Secretary of State Mike Pompeo ended his predecessor's FOIA surge, which compelled hundreds of diplomats to perform work for which they were significantly overqualified. State Department

Pompeo Ends FOIA ‘Surge’ That Sidelined Hundreds of Diplomats

The transfers, which began under then-Secretary Rex Tillerson, were seen as retaliation for involvement in programs unpopular with the Trump administration.

In the latest sign of change in State Department management under Secretary Mike Pompeo, officials this week confirmed that the department has ended the practice of involuntarily transferring high-level career employees from specialized jobs to the office that handles Freedom of Information Act requests under what was an unusual “surge” to whittle down the backlog of FOIA requests.

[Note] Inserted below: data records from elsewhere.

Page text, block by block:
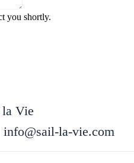
you shortly.
info@sail-la-vie.com
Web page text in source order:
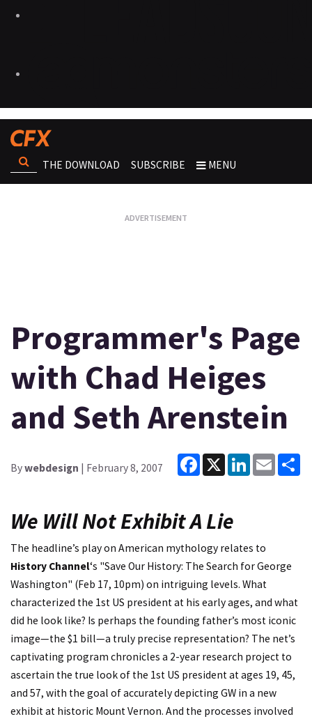
THE DOWNLOAD SUBSCRIBE MENU
Programmer's Page
with Chad Heiges
and Seth Arenstein
Bywebdesign | February 8, 2007
Facebook
X LinkedInEmail
We Will Not Exhibit A Lie
The headline’s play on American mythology relates to
History Channel‘s "Save Our History: The Search for George
Washington" (Feb 17, 10pm) on intriguing levels. What
characterized the 1st US president at his early ages, and what
did he look like? Is perhaps the founding father’s most iconic
image—the $1 bill—a truly precise representation? The net’s
captivating program chronicles a 2-year research project to
ascertain the true look of the 1st US president at ages 19, 45,
and 57, with the goal of accurately depicting GW in a new
exhibit at historic Mount Vernon. And the processes involved
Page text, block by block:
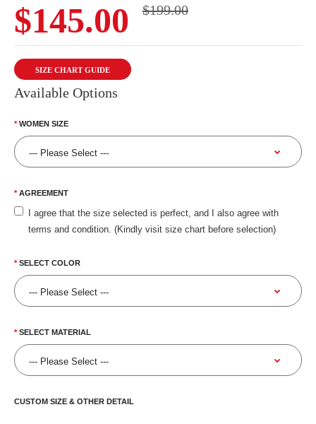
$145.00 $199.00
SIZE CHART GUIDE
Available Options
WOMEN SIZE
AGREEMENT
I agree that the size selected is perfect, and I also agree with
terms and condition. (Kindly visit size chart before selection)
SELECT COLOR
SELECT MATERIAL
CUSTOM SIZE & OTHER DETAIL
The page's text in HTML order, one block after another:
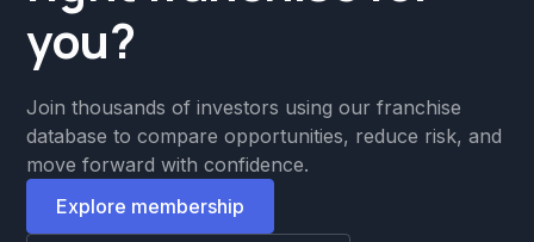
you?
Join thousands of investors using our franchise
database to compare opportunities, reduce risk, and
move forward with confidence.
Explore membership
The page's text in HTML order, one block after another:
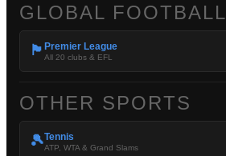
GLOBAL FOOTBALL
🏴󠁧󠁢󠁥󠁮󠁧󠁿 Premier League
All 20 clubs & EFL
OTHER SPORTS
🎾Tennis
ATP, WTA & Grand Slams
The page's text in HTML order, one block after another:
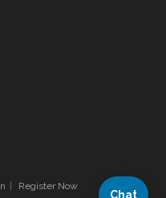
Register Now
Chat
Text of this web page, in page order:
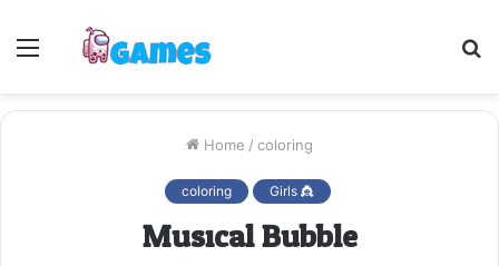
Menu
Home / coloring
coloring Girls 👸
Musical Bubble
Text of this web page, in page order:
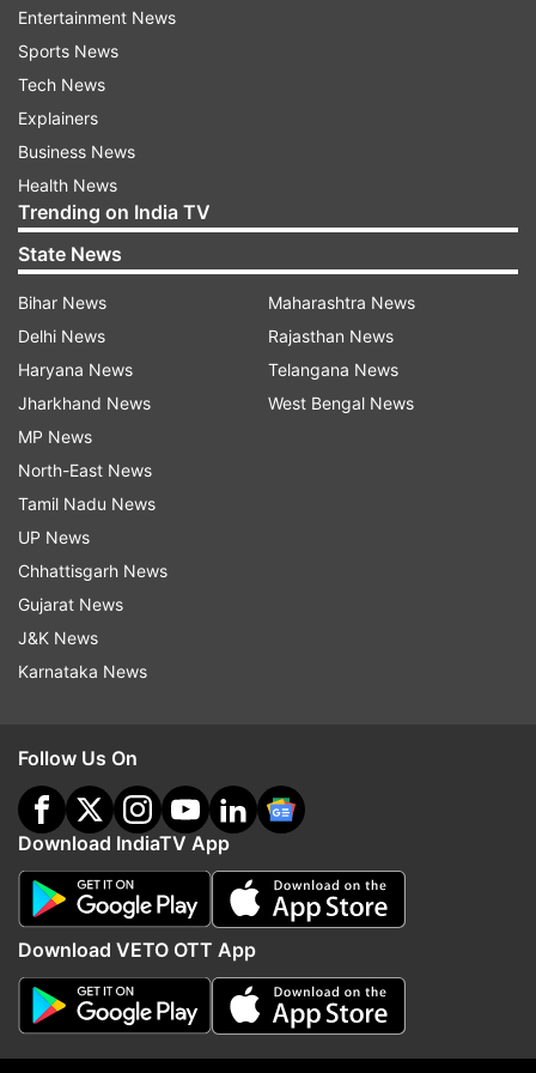
102.94 per litre in Delhi. Check revised fuel
rates
Also Read:
crosses Rs 100 per litre-mark, petrol over
Rs 111 in Bhopal, Indore
Read all theBreaking NewsLive on
indiatvnews.com and Get
Updates from
Fuel Price Hike Petrol Price Hike Diesel Hike
More From Business
Entertainment News
Sports News
Tech News
Explainers
Business News
Health News
Trending on India TV
State News
Bihar News
Delhi News
Haryana News
Jharkhand News
MP News
North-East News
Tamil Nadu News
UP News
Chhattisgarh News
Gujarat News
J&K News
Karnataka News
Maharashtra News
Rajasthan News
Telangana News
West Bengal News
Follow Us On
Download IndiaTV App
Download VETO OTT App
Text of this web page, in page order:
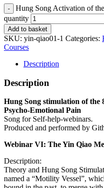
Hung Song Activation of
quantity
Add to basket
SKU: yin-qiao01-1 Categories:
Courses
Description
Description
Hung Song stimulation of the
Psycho-Emotional Pain
Song for Self-help-webinars.
Produced and performed by
Webinar VI: The Yin Qiao
Description:
Theory and Hung Song
named a “Motility Vessel”,
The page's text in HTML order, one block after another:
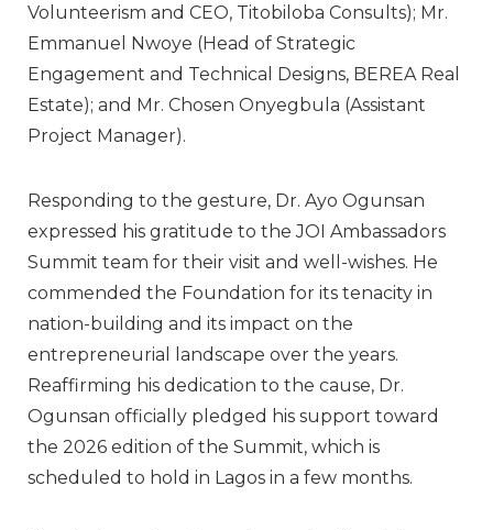
Volunteerism and CEO, Titobiloba Consults); Mr.
Emmanuel Nwoye (Head of Strategic
Engagement and Technical Designs, BEREA Real
Estate); and Mr. Chosen Onyegbula (Assistant
Project Manager).
Responding to the gesture, Dr. Ayo Ogunsan
expressed his gratitude to the JOI Ambassadors
Summit team for their visit and well-wishes. He
commended the Foundation for its tenacity in
nation-building and its impact on the
entrepreneurial landscape over the years.
Reaffirming his dedication to the cause, Dr.
Ogunsan officially pledged his support toward
the 2026 edition of the Summit, which is
scheduled to hold in Lagos in a few months.
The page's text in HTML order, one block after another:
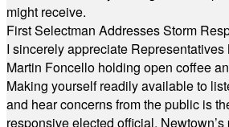
might receive.
First Selectman Addresses Storm
I sincerely appreciate
Martin Foncello holding open coffee
Making yourself readily available to
and hear concerns from the public is
responsive elected official.
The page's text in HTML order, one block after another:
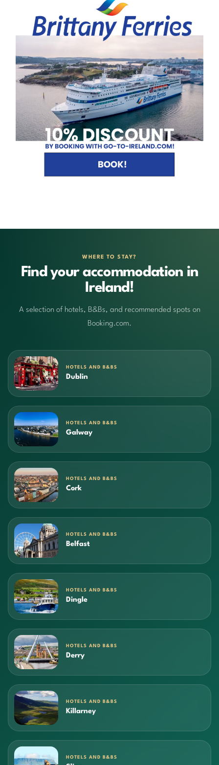
WHERE TO STAY?
Find your accommodation in
Ireland!
A selection of hotels, B&Bs, and recommended spots on
Booking.com.
HOTELS AND B&BS
Dublin
HOTELS AND B&BS
Galway
HOTELS AND B&BS
Cork
HOTELS AND B&BS
Belfast
HOTELS AND B&BS
Dingle
HOTELS AND B&BS
Derry
HOTELS AND B&BS
Killarney
HOTELS AND B&BS
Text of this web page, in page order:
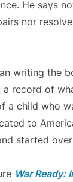
He says
nor
writing the
a record of
a child who
to
started
War Ready:
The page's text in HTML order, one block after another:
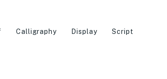
Calligraphy Display Script
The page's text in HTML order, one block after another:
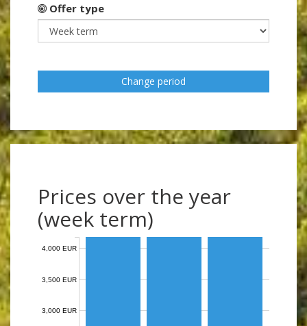
Offer type
Change period
Prices over the year
(week term)
3,000 EUR
3,500 EUR
4,000 EUR
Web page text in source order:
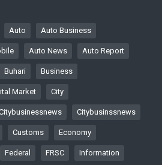
Auto Auto Business
Auto News Auto Report
Buhari Business
Market City
Citybusinssnews
Customs Economy
Federal FRSC Information
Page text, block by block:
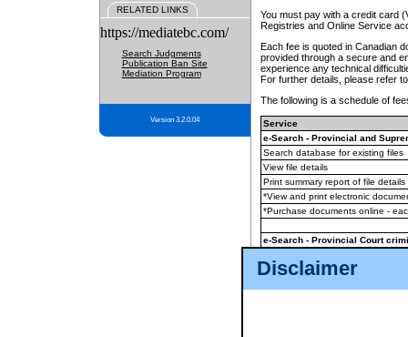
Disclaimer
RELATED LINKS
https://mediatebc.com/
Search Judgments
Publication Ban Site
Mediation Program
Version 3.2.0.04
You must pay with a credit card
Registries and Online Service
Each fee is quoted in Canadian
provided through a secure and
experience any technical
For further details, please refer
The following is a schedule of
Service
e-Search - Provincial and
Search database for existing files
View file details
Print summary report of file details
*View and print electronic
*Purchase documents online -
e-Search - Provincial Court
View file details
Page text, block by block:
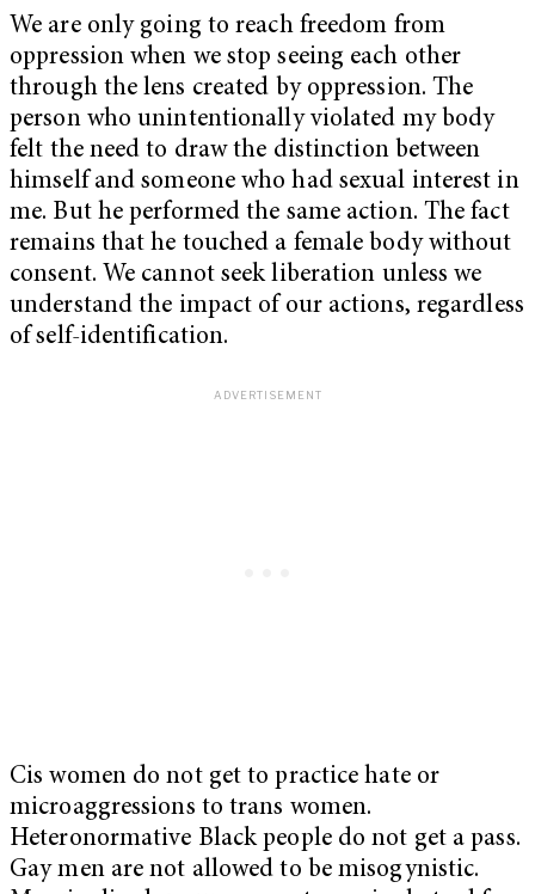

Many career employees perceived the transfers, which began under then-Secretary Rex Tillerson, as a kind of banishment or retaliation for their involvement in programs supported by the Obama administration that had fallen from favor in the Trump administration.

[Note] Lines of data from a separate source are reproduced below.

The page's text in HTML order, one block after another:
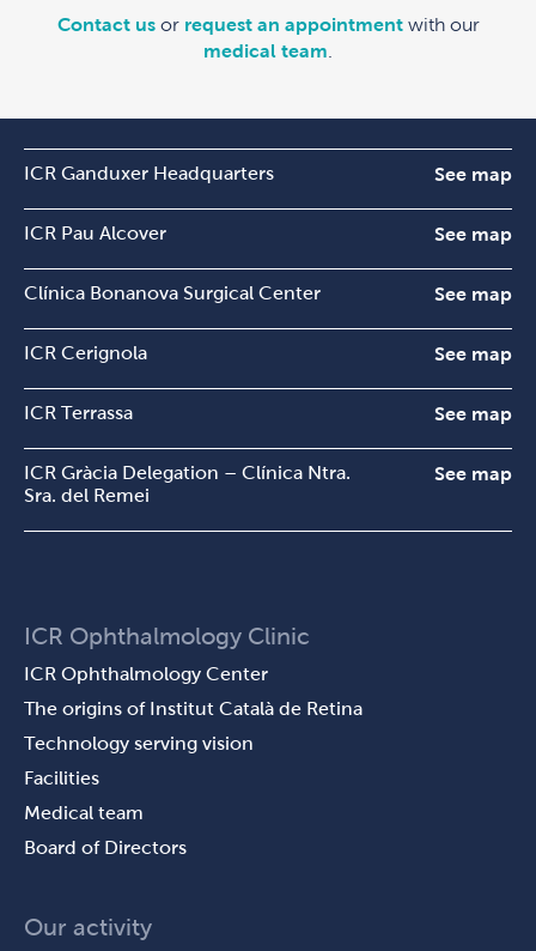
Contact usor request an appointmentwith our
medical team
ICR Ganduxer Headquarters See map
ICR Pau Alcover See map
Clínica Bonanova Surgical Center See map
ICR Cerignola See map
ICR Terrassa See map
ICR Gràcia Delegation – Clínica Ntra.
Sra. del Remei
See map
ICR Ophthalmology Clinic
ICR Ophthalmology Center
The origins of Institut Català de Retina
Technology serving vision
Facilities
Medical team
Board of Directors
Our activity
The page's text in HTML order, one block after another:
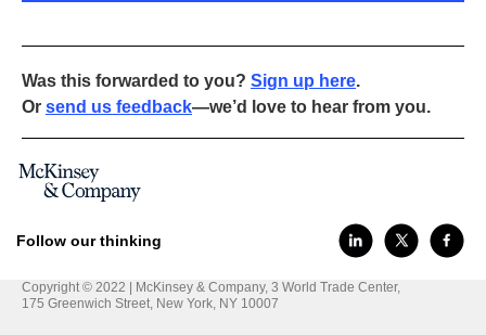
Was this forwarded to you? Sign up here.
Or send us feedback—we’d love to hear from you.
Follow our thinking
Copyright © 2022 | McKinsey & Company, 3 World Trade Center,
175 Greenwich Street, New York, NY 10007
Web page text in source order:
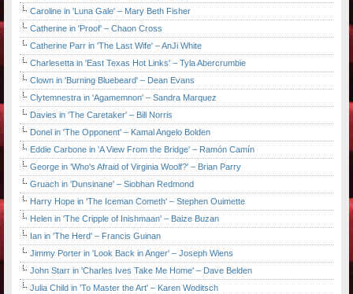
Caroline in 'Luna Gale' – Mary Beth Fisher
Catherine in 'Proof' – Chaon Cross
Catherine Parr in 'The Last Wife' – AnJi White
Charlesetta in 'East Texas Hot Links' – Tyla Abercrumbie
Clown in 'Burning Bluebeard' – Dean Evans
Clytemnestra in 'Agamemnon' – Sandra Marquez
Davies in 'The Caretaker' – Bill Norris
Donel in 'The Opponent' – Kamal Angelo Bolden
Eddie Carbone in 'A View From the Bridge' – Ramón Camín
George in 'Who's Afraid of Virginia Woolf?' – Brian Parry
Gruach in 'Dunsinane' – Siobhan Redmond
Harry Hope in 'The Iceman Cometh' – Stephen Ouimette
Helen in 'The Cripple of Inishmaan' – Baize Buzan
Ian in 'The Herd' – Francis Guinan
Jimmy Porter in 'Look Back in Anger' – Joseph Wiens
John Starr in 'Charles Ives Take Me Home' – Dave Belden
Julia Child in 'To Master the Art' – Karen Woditsch
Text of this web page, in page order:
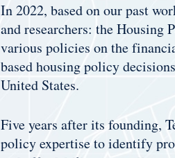
In 2022, based on our past
and researchers: the
various policies on the
based housing policy
United States.
Five years after its founding,
policy expertise to identify
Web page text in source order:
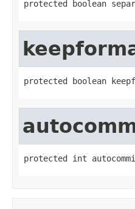
protected boolean
protected boolean
protected int
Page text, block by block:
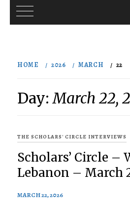
HOME 2026 MARCH 22
Day:March 22,
THE SCHOLARS' CIRCLE INTERVIEWS
Scholars’ Circle –
Lebanon – March
MARCH 22, 2026

A department spokeswoman on Friday confirmed to Government Executive that “many department employees assigned to assist with addressing the department’s FOIA backlog, including the majority of employees detailed to the FOIA Program, have returned to non-FOIA related duties.”

As reported by Talking Points Memo, the transfers affected hundreds of former ambassadors and top-level leaders of bureaus or the National Security Council. An Oct. 12 memo from State’s Bureau of Administration shared with the news outlet by a congressional source, described the FOIA transfers as a “tax” on all of State’s bureaus.

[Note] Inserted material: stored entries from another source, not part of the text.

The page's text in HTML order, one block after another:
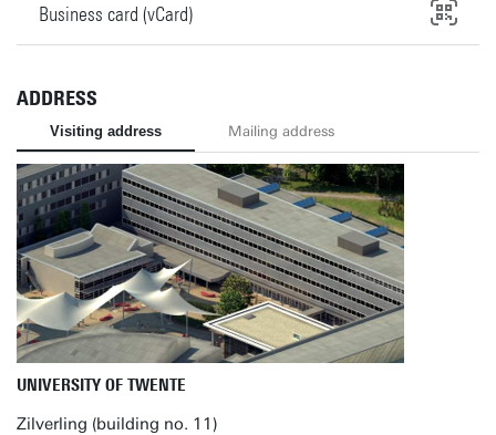
Business card (vCard)
ADDRESS
Visiting address Mailing address
UNIVERSITY OF TWENTE
Zilverling (building no. 11)
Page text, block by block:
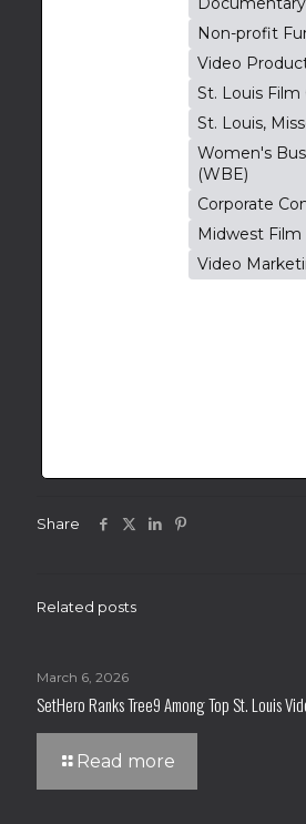
Non-profit
Video
St. Louis
St. Louis,
Women's
(WBE)
Corporate
Midwest
Video
Share
Related posts
March 6, 2026
SetHero Ranks Tree9 Among Top St. Louis
Read more
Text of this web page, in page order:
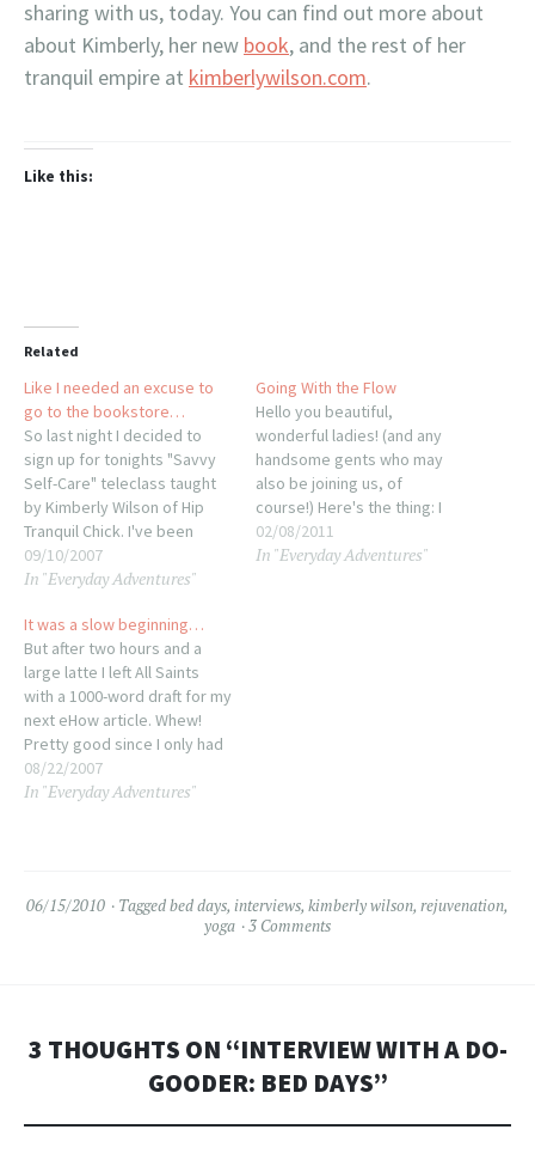
sharing with us, today. You can find out more about
about Kimberly, her new book, and the rest of her
tranquil empire at kimberlywilson.com.
Like this:
Related
Like I needed an excuse to
go to the bookstore…
So last night I decided to
sign up for tonights "Savvy
Self-Care" teleclass taught
by Kimberly Wilson of Hip
Tranquil Chick. I've been
listening to her podcasts for
a while, now, trying to catch
and really like what she has
to say and how…
09/10/2007
In "Everyday Adventures"
Going With the Flow
Hello you beautiful,
wonderful ladies! (and any
handsome gents who may
also be joining us, of
course!) Here's the thing: I
finished a Character Cocktail
this past weekend and it felt
02/08/2011
In "Everyday Adventures"
It was a slow beginning…
But after two hours and a
large latte I left All Saints
with a 1000-word draft for my
next eHow article. Whew!
Pretty good since I only had
the title and a vague idea of
what I was trying to say in
08/22/2007
In "Everyday Adventures"
06/15/2010 Taggedbed days, interviews, kimberly wilson, rejuvenation,
yoga
3 Comments
3 THOUGHTS ON “INTERVIEW WITH A DO-
GOODER: BED DAYS”

In a May article in the American Foreign Service Journal, retired diplomat Alex Karagiannis said the FOIA surge was “widely perceived as an exercise to drive people out by displacing them to tasks incommensurate with their diplomatic skills and experience, while higher priority national security objectives are underserved.”

State was named the lowest-performing agency in responding to FOIA requests in a 2015 study. But the latest annual report from State’s FOIA office showed that the backlog of unanswered requests had been reduced from 22,647 in fiscal 2016 to 13,008 in 2017.